START The data
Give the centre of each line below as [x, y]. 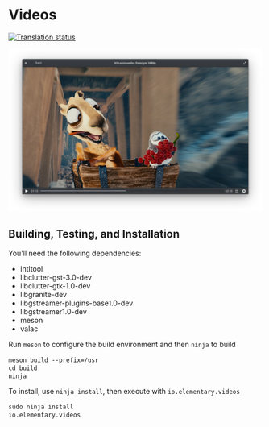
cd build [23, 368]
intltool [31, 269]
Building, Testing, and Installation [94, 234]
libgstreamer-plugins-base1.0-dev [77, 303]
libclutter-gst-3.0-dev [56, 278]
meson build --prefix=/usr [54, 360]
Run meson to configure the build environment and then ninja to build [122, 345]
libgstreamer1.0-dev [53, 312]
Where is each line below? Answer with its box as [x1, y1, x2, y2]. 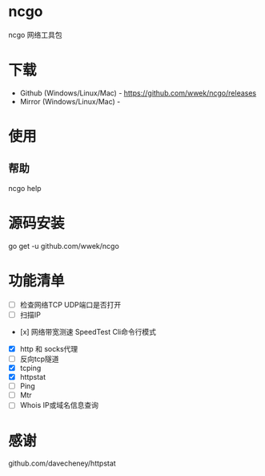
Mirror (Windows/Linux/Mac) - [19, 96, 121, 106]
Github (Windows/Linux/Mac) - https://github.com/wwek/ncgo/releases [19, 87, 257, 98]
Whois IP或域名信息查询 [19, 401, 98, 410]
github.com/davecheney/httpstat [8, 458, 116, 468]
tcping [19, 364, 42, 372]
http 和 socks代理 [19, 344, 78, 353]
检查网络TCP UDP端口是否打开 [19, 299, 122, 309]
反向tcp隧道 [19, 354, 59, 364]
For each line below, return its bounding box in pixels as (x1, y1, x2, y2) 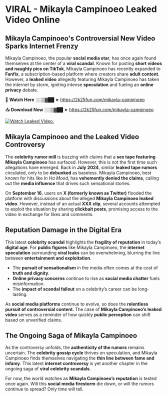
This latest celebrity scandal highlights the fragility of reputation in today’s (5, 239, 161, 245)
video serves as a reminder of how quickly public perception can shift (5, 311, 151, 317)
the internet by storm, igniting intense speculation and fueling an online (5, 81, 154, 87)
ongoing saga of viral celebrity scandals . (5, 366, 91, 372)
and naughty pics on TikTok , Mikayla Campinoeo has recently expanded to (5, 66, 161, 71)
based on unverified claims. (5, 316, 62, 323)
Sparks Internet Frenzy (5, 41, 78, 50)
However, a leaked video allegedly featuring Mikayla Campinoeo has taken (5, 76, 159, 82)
END The data
START The data
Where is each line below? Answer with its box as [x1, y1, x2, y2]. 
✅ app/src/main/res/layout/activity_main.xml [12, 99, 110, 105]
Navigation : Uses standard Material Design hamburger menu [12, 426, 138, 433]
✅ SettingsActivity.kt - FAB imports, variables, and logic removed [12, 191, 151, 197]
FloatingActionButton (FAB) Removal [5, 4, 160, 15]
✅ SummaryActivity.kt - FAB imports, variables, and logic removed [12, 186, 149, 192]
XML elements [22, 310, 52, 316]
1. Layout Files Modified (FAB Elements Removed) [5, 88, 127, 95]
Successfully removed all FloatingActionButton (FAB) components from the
END The data
START The data
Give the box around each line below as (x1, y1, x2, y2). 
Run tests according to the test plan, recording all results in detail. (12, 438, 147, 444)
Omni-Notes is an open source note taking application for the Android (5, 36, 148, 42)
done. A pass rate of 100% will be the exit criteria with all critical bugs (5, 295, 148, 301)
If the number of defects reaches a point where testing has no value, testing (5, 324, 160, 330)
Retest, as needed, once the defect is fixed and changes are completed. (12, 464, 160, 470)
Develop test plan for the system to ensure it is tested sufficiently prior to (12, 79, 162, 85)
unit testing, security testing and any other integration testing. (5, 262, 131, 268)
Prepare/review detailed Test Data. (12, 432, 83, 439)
END The data
What to do >>
Using the data above, set down each line from the line with "Give the centre" to the line with "the internet by" exactly, both ends included, and leave the pictures behind. Nothing else belongs.

Worked solution >>
Give the centre of each line below as [x, y]. 
cd build [23, 368]
intltool [31, 269]
Building, Testing, and Installation [94, 234]
libgstreamer-plugins-base1.0-dev [77, 303]
libclutter-gst-3.0-dev [56, 278]
meson build --prefix=/usr [54, 360]
Run meson to configure the build environment and then ninja to build [122, 345]
libgstreamer1.0-dev [53, 312]
Where is each line below? Answer with its box as [x1, y1, x2, y2]. 
Mirror (Windows/Linux/Mac) - [19, 96, 121, 106]
Github (Windows/Linux/Mac) - https://github.com/wwek/ncgo/releases [19, 87, 257, 98]
Whois IP或域名信息查询 [19, 401, 98, 410]
github.com/davecheney/httpstat [8, 458, 116, 468]
tcping [19, 364, 42, 372]
http 和 socks代理 [19, 344, 78, 353]
检查网络TCP UDP端口是否打开 [19, 299, 122, 309]
反向tcp隧道 [19, 354, 59, 364]
For each line below, return its bounding box in pixels as (x1, y1, x2, y2) 
This latest celebrity scandal highlights the fragility of reputation in today’s (5, 239, 161, 245)
video serves as a reminder of how quickly public perception can shift (5, 311, 151, 317)
the internet by storm, igniting intense speculation and fueling an online (5, 81, 154, 87)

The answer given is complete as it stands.